> [Dataset records]
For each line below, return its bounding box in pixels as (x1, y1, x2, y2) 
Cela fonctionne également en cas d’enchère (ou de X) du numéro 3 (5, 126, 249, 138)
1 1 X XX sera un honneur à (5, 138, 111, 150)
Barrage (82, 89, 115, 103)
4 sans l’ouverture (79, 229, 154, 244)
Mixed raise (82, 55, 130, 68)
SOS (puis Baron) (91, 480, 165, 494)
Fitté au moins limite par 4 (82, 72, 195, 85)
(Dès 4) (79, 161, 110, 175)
...
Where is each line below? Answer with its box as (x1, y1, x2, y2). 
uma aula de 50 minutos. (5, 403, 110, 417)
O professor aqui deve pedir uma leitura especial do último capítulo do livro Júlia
---
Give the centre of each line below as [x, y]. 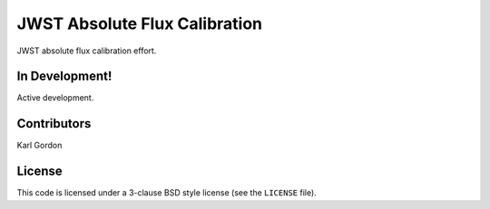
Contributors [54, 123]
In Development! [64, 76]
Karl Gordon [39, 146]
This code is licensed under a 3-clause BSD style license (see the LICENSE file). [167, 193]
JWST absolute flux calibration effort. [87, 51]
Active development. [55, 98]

> [Activity]
Only one stretch of the records above is wanted: the lines between the one holding "For each line" and the one holding "(Dès 4) (79, 161, 110, 175)", inclusive, reproduced exactly.

> [Output]
For each line below, return its bounding box in pixels as (x1, y1, x2, y2) 
Cela fonctionne également en cas d’enchère (ou de X) du numéro 3 (5, 126, 249, 138)
1 1 X XX sera un honneur à (5, 138, 111, 150)
Barrage (82, 89, 115, 103)
4 sans l’ouverture (79, 229, 154, 244)
Mixed raise (82, 55, 130, 68)
SOS (puis Baron) (91, 480, 165, 494)
Fitté au moins limite par 4 (82, 72, 195, 85)
(Dès 4) (79, 161, 110, 175)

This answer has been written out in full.